Single by Webb Pierce
- A-side: "Bye Bye Love"
- Released: 1957
- Genre: Country
- Length: 2:12
- Label: Decca
- Songwriters: Dale Noe & Red Sovine

= Missing You (Red Sovine song) =

"Missing You" is a song written by Red Sovine and Dale Noe, which was originally released by Red Sovine in 1955, and was later a hit single for Webb Pierce in 1957, Ray Peterson in 1961, and was posthumously a hit for Jim Reeves in 1972. Sovine's version was the B-side of Red Sovine and Webb Pierce's hit single "Why Baby Why".

==Webb Pierce version==
In 1957, Webb Pierce released a version of the song, as the B-side of "Bye Bye Love". Pierce's version reached No. 7 on Billboards chart of "Most Played C&W by Jockeys", while reaching No. 8 on Billboards chart of "C&W Best Selling in Stores", in a tandem ranking with its A-side, "Bye Bye Love".

==Ray Peterson version==
In 1961, Ray Peterson released a version of the song as a single.
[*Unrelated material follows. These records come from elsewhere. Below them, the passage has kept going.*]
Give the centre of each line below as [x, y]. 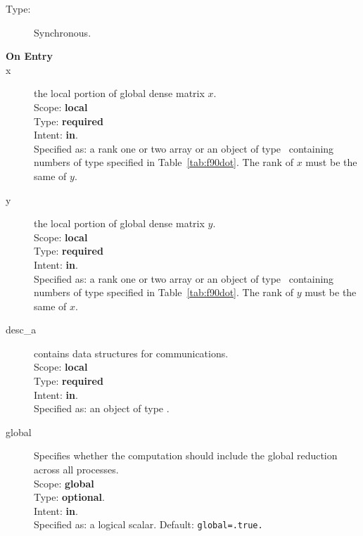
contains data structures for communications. [131, 353]
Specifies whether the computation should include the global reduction [186, 455]
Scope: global [64, 483]
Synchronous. [63, 32]
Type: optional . [69, 497]
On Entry [29, 56]
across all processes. [76, 470]
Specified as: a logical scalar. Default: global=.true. [148, 524]
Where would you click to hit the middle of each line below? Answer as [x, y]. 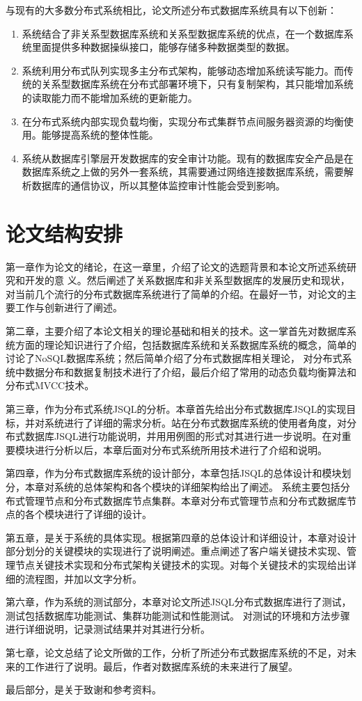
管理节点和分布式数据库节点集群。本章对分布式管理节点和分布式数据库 [186, 500]
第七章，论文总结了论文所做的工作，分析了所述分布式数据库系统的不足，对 [176, 652]
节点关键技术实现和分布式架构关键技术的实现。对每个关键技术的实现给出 [181, 564]
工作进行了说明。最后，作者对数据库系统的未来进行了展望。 [161, 666]
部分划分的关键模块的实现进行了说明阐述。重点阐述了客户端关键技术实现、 [176, 551]
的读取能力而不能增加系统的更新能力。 [110, 97]
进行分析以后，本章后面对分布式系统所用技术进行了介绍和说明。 [181, 449]
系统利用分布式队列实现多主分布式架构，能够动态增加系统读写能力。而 [183, 70]
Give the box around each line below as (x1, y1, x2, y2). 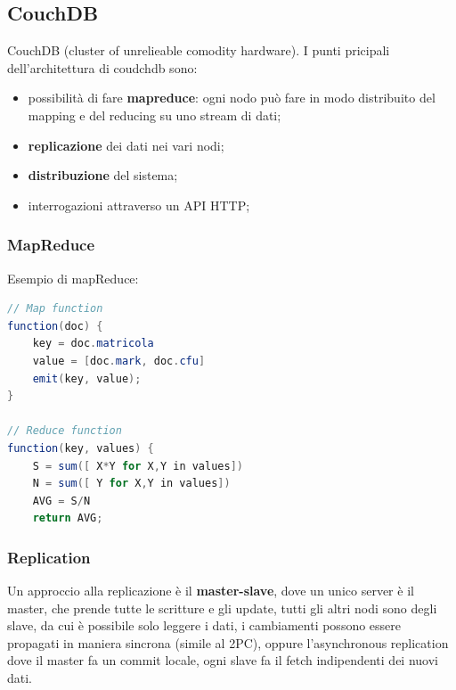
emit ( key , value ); (32, 372, 142, 385)
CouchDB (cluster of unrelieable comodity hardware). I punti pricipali (7, 41, 390, 60)
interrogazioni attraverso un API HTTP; (28, 195, 250, 214)
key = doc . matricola (32, 337, 154, 350)
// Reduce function (7, 424, 122, 438)
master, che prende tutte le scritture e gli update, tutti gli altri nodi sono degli (7, 598, 437, 617)
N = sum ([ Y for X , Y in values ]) (32, 477, 231, 490)
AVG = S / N (32, 494, 91, 507)
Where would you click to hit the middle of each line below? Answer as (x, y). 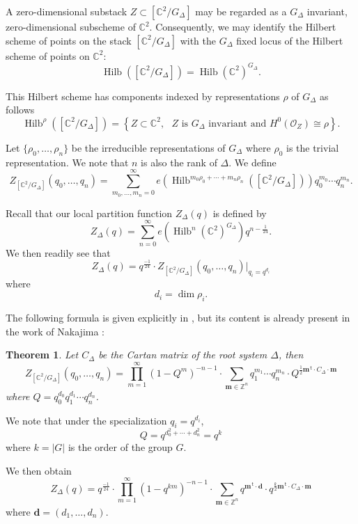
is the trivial (312, 147)
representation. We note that (67, 162)
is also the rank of (179, 162)
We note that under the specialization (86, 420)
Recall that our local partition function (89, 213)
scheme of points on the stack (69, 40)
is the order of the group (120, 446)
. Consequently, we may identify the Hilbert (243, 26)
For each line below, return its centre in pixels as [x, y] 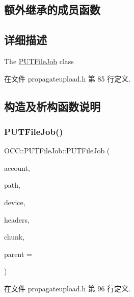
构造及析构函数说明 [52, 106]
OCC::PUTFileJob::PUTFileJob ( [57, 151]
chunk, [15, 237]
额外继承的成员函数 [52, 9]
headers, [17, 219]
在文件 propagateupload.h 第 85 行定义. [68, 78]
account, [17, 167]
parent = [18, 254]
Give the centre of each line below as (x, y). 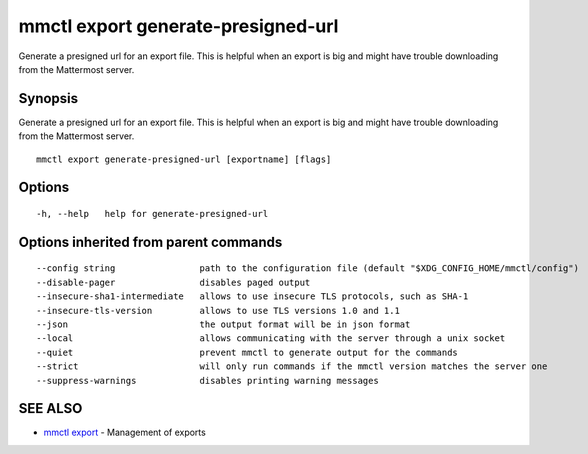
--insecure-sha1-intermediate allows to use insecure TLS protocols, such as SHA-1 (252, 296)
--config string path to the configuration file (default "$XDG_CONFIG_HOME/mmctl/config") (308, 268)
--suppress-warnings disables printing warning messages (207, 380)
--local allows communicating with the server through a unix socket (271, 338)
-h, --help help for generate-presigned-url (152, 214)
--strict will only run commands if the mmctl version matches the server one (292, 366)
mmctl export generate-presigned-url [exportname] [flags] (184, 159)
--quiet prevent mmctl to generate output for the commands (247, 352)
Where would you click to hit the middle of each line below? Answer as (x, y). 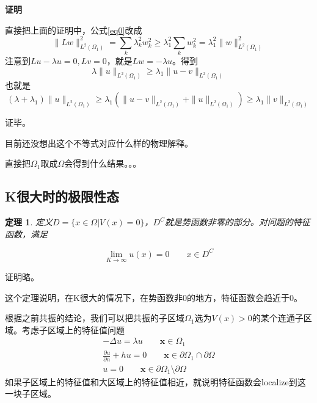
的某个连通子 (278, 318)
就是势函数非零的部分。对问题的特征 (237, 222)
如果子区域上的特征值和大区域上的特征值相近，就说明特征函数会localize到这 (155, 381)
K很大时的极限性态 (62, 196)
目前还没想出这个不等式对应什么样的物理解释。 (99, 143)
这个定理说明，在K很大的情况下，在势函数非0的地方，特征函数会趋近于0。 (154, 297)
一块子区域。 (31, 394)
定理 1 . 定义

Peterson's version spent 15 weeks on the Billboard Hot 100 chart peaking at No. 29, while reaching No. 7 on Billboards Easy Listening chart, and No. 6 on Canada's CHUM Hit Parade. Peterson's version of "Missing You" was ranked No. 90 on Billboards end of year "Hot 100 for 1961 - Top Sides of the Year".

==Jim Reeves version==
Jim Reeves recorded "Missing You" in his last recording session on July 2, 1964. In 1968, Reeves's version was released posthumously on his album A Touch of Sadness. In 1972, Reeves's version of the song was released as the lead track on his album Missing You and as a single. The single spent 16 weeks on Billboards Hot Country Singles chart, reaching No. 8, while reaching No. 13 on Canada's RPMs "The Programmers Country Playlist". The album, Missing You, reached No. 9 on Billboards "Hot Country LP's" chart.

==Other versions==
- In 1965, Australian singer Tony Worsley released a version of the song, which reached No. 8 in Australia.
- In 1968, Mel Tillis released a version of the song on his album Let Me Talk to You.